The AI industry is increasingly shifting towards generative AI models with extended context capabilities. However, models that support larger context windows are often computationally demanding. Or Dagan, the product lead at AI startup AI21 Labs, believes that this challenge can be overcome, and his company is set to demonstrate this with the launch of their innovative generative model.
In the realm of AI, contexts, or context windows, refer to the input information (like text) that a model considers before generating output (additional text). Models with shorter context windows often struggle to retain details from even recent interactions. In contrast, those with longer contexts can maintain a richer understanding of ongoing conversations, effectively enhancing the coherence of the output generated.
AI21 Labs has introduced Jamba, a powerful text generation and analysis model that offers capabilities similar to those of OpenAI's ChatGPT and Google's Gemini. Trained using a blend of public and proprietary datasets, Jamba is proficient in crafting text in English, French, Spanish, and Portuguese.
Notably, Jamba can manage up to 140,000 tokens while operating on a single GPU equipped with at least 80GB of memory, such as a high-performance Nvidia A100. This capacity equates to approximately 105,000 words, or about 210 pages, which is akin to a substantial novel.
For comparison, Meta’s Llama 2 features a context window of roughly 4,000 tokens, which is relatively modest by contemporary standards but only demands around 12GB of GPU memory for operation. Context windows are typically quantified in tokens, representing basic units of text and data.
At first glance, Jamba may not seem particularly remarkable given the plethora of available generative AI models, including Databricks’ DBRX and Llama 2. However, the true distinction of Jamba lies in its underlying architecture, which combines two innovative structures: transformers and state space models (SSMs).
Transformers, favored for their effectiveness in complex reasoning tasks, drive advanced models like GPT-4 and Google’s Gemini. The standout feature of transformers is their “attention mechanism,” which evaluates the importance of each input data piece (such as a sentence) in relation to one another, enabling coherent output generation.
Conversely, SSMs incorporate beneficial elements from older AI models, such as recurrent neural networks and convolutional neural networks, resulting in a more efficient architecture suited for processing longer data sequences.
While SSMs have some limitations, early examples, including the open-source Mamba model developed by researchers from Princeton and Carnegie Mellon, can handle larger inputs than their transformer-based counterparts while excelling in language generation.

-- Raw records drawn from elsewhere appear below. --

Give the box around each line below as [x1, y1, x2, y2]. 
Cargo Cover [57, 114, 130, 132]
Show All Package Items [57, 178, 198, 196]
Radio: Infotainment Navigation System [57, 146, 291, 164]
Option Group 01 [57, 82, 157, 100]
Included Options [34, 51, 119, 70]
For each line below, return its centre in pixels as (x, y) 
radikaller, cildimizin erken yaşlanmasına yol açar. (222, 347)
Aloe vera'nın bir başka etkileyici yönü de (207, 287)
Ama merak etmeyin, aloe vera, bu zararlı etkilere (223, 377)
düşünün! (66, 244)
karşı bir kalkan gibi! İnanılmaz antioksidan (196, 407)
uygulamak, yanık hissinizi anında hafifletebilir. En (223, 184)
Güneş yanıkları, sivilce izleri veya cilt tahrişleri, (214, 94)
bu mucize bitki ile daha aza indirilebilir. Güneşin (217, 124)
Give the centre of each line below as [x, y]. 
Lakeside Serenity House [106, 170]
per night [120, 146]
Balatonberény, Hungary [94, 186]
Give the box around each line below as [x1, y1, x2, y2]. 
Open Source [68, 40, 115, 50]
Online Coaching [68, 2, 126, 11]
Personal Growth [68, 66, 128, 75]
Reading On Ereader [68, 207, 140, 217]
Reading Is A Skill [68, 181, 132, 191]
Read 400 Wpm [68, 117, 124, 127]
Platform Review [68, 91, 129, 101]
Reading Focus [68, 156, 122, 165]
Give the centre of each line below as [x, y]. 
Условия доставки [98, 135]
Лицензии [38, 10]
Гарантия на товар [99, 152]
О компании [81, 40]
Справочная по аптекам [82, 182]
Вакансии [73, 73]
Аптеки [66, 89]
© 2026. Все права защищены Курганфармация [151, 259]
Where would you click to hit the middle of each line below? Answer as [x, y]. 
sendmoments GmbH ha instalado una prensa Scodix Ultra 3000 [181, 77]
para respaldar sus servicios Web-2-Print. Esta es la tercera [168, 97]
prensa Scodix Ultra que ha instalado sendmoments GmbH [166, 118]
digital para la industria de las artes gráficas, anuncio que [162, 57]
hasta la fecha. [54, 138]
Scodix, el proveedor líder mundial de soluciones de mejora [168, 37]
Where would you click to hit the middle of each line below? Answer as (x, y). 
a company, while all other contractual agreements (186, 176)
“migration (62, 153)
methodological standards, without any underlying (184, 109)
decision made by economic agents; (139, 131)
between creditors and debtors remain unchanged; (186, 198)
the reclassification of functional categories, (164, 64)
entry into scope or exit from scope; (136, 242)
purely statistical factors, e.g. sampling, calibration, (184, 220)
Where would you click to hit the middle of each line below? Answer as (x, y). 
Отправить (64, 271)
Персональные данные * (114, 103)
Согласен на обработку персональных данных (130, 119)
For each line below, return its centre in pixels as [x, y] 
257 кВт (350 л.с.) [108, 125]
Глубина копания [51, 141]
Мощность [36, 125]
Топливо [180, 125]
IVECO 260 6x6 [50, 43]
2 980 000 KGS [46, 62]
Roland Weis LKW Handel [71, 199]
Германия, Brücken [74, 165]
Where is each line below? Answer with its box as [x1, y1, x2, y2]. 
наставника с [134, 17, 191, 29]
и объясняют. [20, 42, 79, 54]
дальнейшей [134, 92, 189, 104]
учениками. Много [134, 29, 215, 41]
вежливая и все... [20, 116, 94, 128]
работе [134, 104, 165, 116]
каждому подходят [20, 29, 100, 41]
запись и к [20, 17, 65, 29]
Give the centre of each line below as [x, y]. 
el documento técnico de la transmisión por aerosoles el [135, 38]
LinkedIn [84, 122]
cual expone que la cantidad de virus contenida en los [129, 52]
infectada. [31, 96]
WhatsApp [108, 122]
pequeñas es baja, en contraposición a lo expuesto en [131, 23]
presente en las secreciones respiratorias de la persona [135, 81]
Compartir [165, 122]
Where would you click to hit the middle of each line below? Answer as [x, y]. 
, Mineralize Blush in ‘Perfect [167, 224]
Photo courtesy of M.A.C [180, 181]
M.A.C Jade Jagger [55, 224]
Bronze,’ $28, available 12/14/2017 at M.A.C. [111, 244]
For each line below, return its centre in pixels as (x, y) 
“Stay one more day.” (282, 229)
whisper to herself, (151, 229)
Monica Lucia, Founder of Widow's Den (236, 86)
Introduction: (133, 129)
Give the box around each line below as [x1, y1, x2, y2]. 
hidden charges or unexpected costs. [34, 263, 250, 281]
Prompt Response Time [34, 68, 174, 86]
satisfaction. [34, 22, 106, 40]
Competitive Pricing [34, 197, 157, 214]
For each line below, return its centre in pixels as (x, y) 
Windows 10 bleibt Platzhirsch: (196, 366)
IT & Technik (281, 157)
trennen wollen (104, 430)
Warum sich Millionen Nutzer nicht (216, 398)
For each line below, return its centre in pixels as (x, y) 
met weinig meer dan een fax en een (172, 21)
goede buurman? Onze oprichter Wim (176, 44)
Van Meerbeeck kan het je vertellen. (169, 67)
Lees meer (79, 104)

Jamba integrates Mamba as a foundational component, and Dagan claims it achieves three times the throughput for long contexts compared to similarly sized transformer models.
“This release marks the first commercial-grade, production-scale model built on this innovative architecture,” Dagan stated in an interview. “Beyond its research implications, this architecture offers remarkable efficiency and throughput potential.”

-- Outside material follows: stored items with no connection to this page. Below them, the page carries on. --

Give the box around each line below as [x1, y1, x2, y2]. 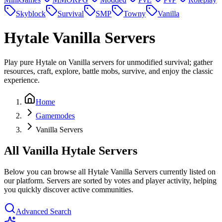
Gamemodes [36, 111, 75, 120]
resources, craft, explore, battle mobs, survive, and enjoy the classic [4, 66, 213, 75]
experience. [4, 75, 40, 84]
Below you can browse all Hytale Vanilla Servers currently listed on [4, 167, 216, 176]
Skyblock [16, 9, 46, 18]
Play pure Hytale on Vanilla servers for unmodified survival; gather [4, 57, 213, 66]
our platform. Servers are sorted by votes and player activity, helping [4, 176, 217, 185]
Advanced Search [16, 207, 71, 216]
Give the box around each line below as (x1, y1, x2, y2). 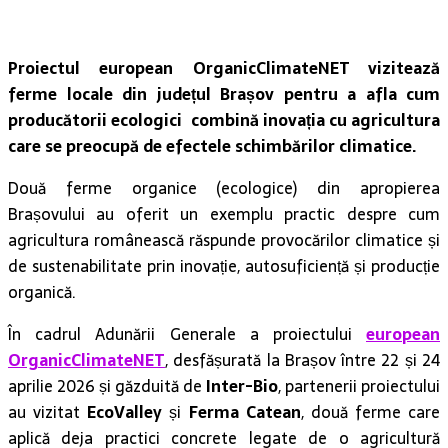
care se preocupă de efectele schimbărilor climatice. (8, 133, 416, 160)
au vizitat (8, 399, 88, 426)
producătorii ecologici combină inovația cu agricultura (8, 107, 440, 134)
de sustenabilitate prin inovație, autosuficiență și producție (8, 253, 440, 280)
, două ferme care (300, 399, 440, 426)
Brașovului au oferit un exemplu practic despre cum (8, 201, 440, 228)
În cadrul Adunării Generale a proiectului (8, 321, 366, 348)
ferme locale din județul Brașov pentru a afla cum (8, 81, 440, 108)
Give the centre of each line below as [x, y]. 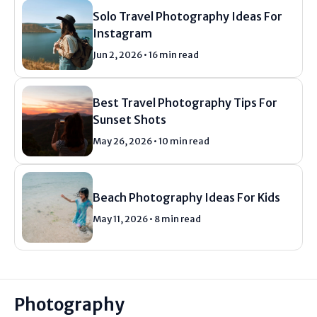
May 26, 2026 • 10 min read [151, 141]
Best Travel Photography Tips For [185, 103]
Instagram [122, 34]
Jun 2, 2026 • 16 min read [146, 55]
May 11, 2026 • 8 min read [147, 219]
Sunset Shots [129, 120]
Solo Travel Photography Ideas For [188, 17]
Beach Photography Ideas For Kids [186, 198]
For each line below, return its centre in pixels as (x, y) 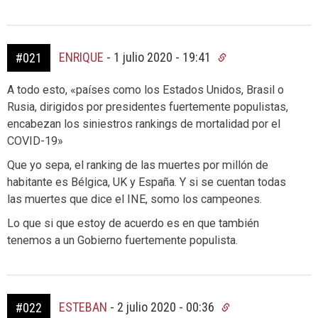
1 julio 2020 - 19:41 (164, 57)
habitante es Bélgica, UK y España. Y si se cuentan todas (147, 182)
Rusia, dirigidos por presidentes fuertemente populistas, (148, 106)
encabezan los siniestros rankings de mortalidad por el (144, 124)
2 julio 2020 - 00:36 (167, 307)
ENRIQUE (81, 57)
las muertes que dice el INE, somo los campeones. (135, 199)
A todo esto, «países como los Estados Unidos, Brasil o (146, 89)
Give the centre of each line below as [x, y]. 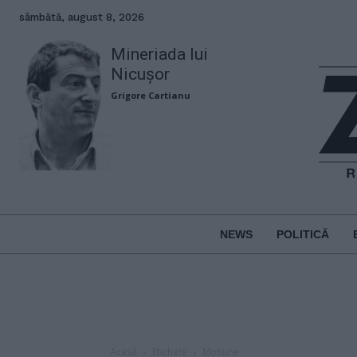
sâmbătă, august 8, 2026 [82, 17]
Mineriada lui [160, 54]
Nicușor [141, 74]
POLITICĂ [302, 234]
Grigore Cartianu [151, 95]
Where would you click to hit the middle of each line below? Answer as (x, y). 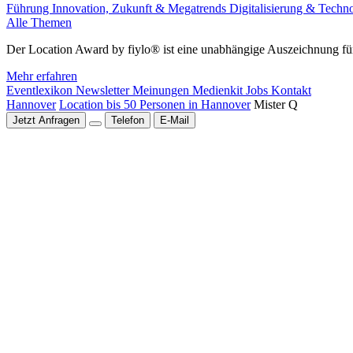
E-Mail (175, 120)
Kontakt (291, 90)
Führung (29, 8)
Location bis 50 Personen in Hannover (155, 104)
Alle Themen (39, 22)
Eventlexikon (41, 90)
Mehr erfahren (42, 76)
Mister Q (276, 104)
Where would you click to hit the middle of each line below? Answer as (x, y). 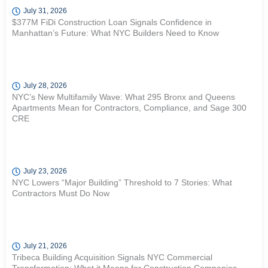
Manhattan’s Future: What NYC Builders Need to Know (115, 33)
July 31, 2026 (45, 11)
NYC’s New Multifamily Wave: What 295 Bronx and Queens (124, 97)
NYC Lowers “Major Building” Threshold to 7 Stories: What (122, 182)
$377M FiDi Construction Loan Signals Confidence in (112, 22)
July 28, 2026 (45, 86)
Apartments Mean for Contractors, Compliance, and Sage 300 (129, 108)
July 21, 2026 (45, 246)
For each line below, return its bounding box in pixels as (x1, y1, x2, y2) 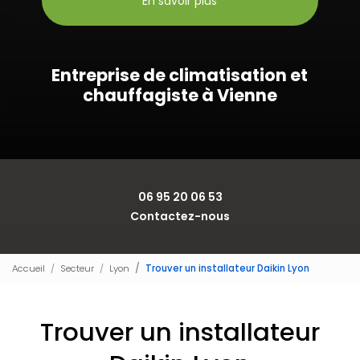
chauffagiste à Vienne (82, 84, 277, 107)
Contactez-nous (130, 207, 230, 224)
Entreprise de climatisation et (51, 63, 309, 87)
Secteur (60, 261, 94, 275)
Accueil (12, 261, 45, 275)
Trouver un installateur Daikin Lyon (145, 261, 309, 275)
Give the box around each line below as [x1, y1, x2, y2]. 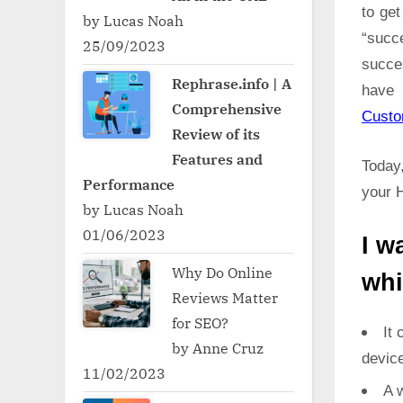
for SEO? [172, 312, 229, 332]
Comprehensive [172, 98, 282, 118]
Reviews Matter [172, 287, 279, 307]
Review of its [172, 123, 261, 143]
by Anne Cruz [172, 337, 264, 357]
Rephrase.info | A [172, 73, 292, 93]
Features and [172, 148, 264, 168]
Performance [83, 174, 175, 193]
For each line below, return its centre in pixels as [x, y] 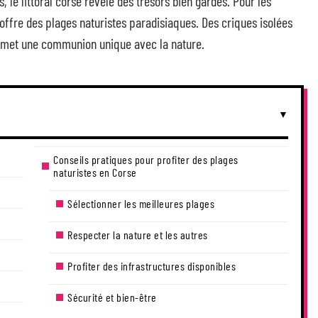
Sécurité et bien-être [112, 297]
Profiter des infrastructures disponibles [152, 266]
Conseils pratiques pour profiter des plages [146, 159]
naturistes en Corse [95, 172]
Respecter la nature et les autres [138, 235]
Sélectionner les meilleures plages [141, 203]
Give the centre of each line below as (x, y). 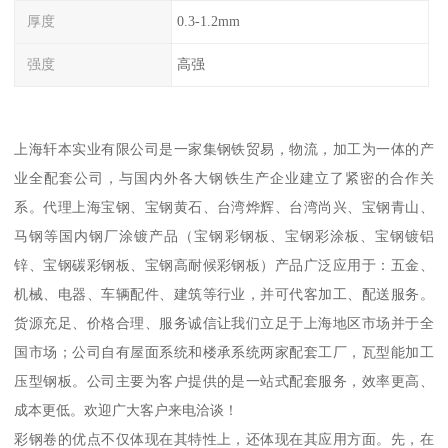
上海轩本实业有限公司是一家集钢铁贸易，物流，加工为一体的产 (224, 148)
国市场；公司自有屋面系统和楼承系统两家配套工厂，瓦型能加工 (224, 351)
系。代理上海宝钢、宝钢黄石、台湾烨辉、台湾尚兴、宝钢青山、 (224, 206)
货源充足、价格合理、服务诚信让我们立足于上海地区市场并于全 (224, 322)
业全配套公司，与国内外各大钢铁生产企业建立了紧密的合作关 (224, 177)
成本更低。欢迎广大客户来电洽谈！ (126, 409)
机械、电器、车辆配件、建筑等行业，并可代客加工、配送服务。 (224, 293)
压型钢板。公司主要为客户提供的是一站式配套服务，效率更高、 (224, 380)
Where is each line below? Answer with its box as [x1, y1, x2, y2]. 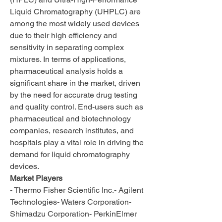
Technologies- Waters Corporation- [10, 197, 131, 207]
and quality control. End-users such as [10, 102, 143, 111]
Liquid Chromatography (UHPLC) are [10, 7, 141, 16]
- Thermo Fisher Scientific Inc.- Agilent [10, 185, 143, 195]
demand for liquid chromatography [10, 150, 130, 159]
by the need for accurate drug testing [10, 90, 137, 100]
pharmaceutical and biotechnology [10, 114, 131, 123]
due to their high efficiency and [10, 31, 117, 40]
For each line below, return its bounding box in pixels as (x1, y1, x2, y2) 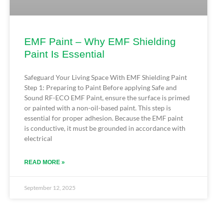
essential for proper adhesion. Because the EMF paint (24, 113, 183, 122)
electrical (24, 134, 52, 142)
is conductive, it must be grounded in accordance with (24, 124, 186, 132)
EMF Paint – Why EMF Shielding (24, 35, 176, 47)
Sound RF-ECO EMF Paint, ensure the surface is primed (24, 93, 190, 102)
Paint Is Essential (24, 48, 105, 60)
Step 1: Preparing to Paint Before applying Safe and (24, 83, 177, 92)
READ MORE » (24, 158, 65, 166)
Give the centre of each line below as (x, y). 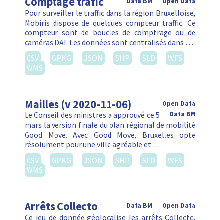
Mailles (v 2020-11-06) (78, 104)
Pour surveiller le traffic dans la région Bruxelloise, (110, 13)
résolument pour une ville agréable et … (93, 145)
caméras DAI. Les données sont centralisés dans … (109, 42)
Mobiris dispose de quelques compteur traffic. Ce (110, 23)
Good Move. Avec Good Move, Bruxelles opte (110, 135)
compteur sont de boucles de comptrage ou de (110, 33)
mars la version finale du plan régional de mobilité (110, 125)
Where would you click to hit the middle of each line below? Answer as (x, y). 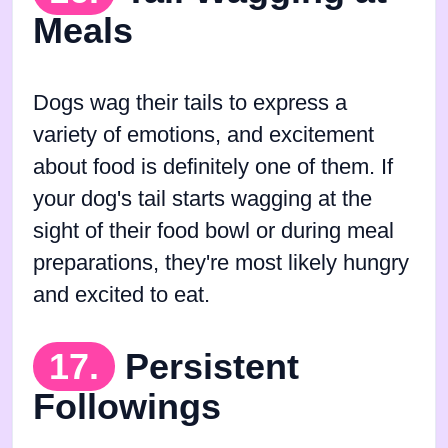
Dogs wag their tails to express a (190, 102)
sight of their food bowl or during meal (213, 230)
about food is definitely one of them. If (213, 166)
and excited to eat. (121, 294)
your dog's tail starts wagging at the (202, 198)
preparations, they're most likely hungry (221, 262)
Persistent (212, 366)
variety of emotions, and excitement (203, 134)

Though Jamba is available under the Apache 2.0 license—an open-source license with minimal restrictions—Dagan emphasizes that it is primarily a research release, not yet fit for commercial use. The model currently lacks safeguards against generating harmful content or managing biases, but a refined, safer version is expected within weeks.
Dagan remains confident in Jamba's potential, highlighting its combination of substantial size and groundbreaking architecture, making it adaptable for a single GPU setup. “We anticipate performance will enhance as Mamba receives further optimization,” he added.
In summary, AI21 Labs’ Jamba represents a significant stride in generative AI technology, showcasing the potential of SSM models for better performance and efficiency while inviting further exploration in the AI research community.